Uma observadora minuciosa destas peças, sem pretensão alguma de coleciona-las.

Para Anabella bolsas não são artigos de compilação. Devem ser conquistadas.

Coloridas, em tons escuros ou claros, grandes, médias ou pequenas, brilhantes ou opacas, com ou sem fechos, alças longas ou curtas, todas diferentes e singulares e nada escapa ao olhar espectador de Anabella.

Imagina seus compartimentos, que mãos as coseram as telas que revestem as estruturas que as sustentam.

Ah! Os detalhes das bolsas! Tao distintos, tão ímpares, fascina-a, apaixonando-se perdidamente.

Mas bolsas não são sacolas, ainda que, estas façam parte das sem bolsas, pré bolsas, talvez nunca passem de sacolas mas enlouqueciam a mente criativa de Anabella.

Ela sabia que as bolsas têm vida própria, e, assim como quase tudo que vive (aqui em amplo sensu), conversam, choram, machucam–se, cantam, dançam, encantam, maravilham e envenenavam ardilosamente.

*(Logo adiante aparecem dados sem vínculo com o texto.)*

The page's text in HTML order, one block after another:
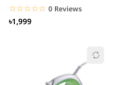
☆☆☆☆☆
★★★★★ 0 Reviews
৳1,999
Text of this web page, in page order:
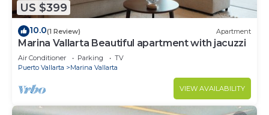
US $399
10.0(1 Review) Apartment
Marina Vallarta Beautiful apartment with jacuzzi
Air Conditioner Parking
TV
Puerto Vallarta
Marina Vallarta
VIEW AVAILABILITY
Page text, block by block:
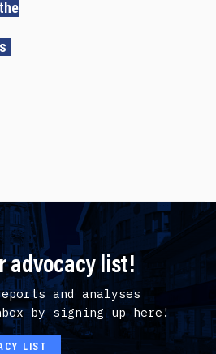
advocacy list!
and analyses
by signing up here!
LIST
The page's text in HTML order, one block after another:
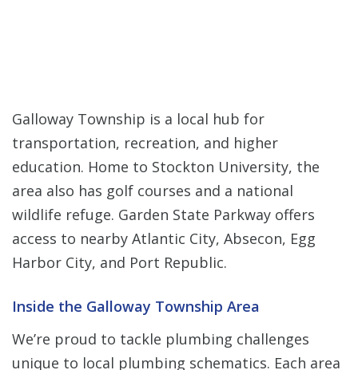
Galloway Township is a local hub for
transportation, recreation, and higher
education. Home to Stockton University, the
area also has golf courses and a national
wildlife refuge. Garden State Parkway offers
access to nearby Atlantic City, Absecon, Egg
Harbor City, and Port Republic.
Inside the Galloway Township Area
We’re proud to tackle plumbing challenges
unique to local plumbing schematics. Each area
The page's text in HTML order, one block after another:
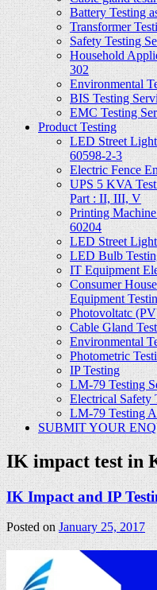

Sempre considerou constantemente, que algumas ela perderia rapidamente, outras cairiam em algum lugar sem chance de salva-las, desapareceriam misteriosamente, suas alças arrebentariam, e, quiçá não pudessem mais ser parte de sua vida por motivos próprios ou alheio a seus anseios.

Para a agrura de Anabella, sua vida gitana, digo cigana (já eram tantos lugares que os idiomas se confundem) a impedia ter tantas bolsas quanto gostaria.

Estas grandes joias não seriam abarrotadas em malas e, vez ou outra, necessitava dizer adeus a uma, varias ou quase todas.

Nunca esqueceu nenhuma, ainda que despedir-se de tantas bolsas que passaram por suas mãos fosse um ato recorrente, não obstante invariavelmente aterrorizante!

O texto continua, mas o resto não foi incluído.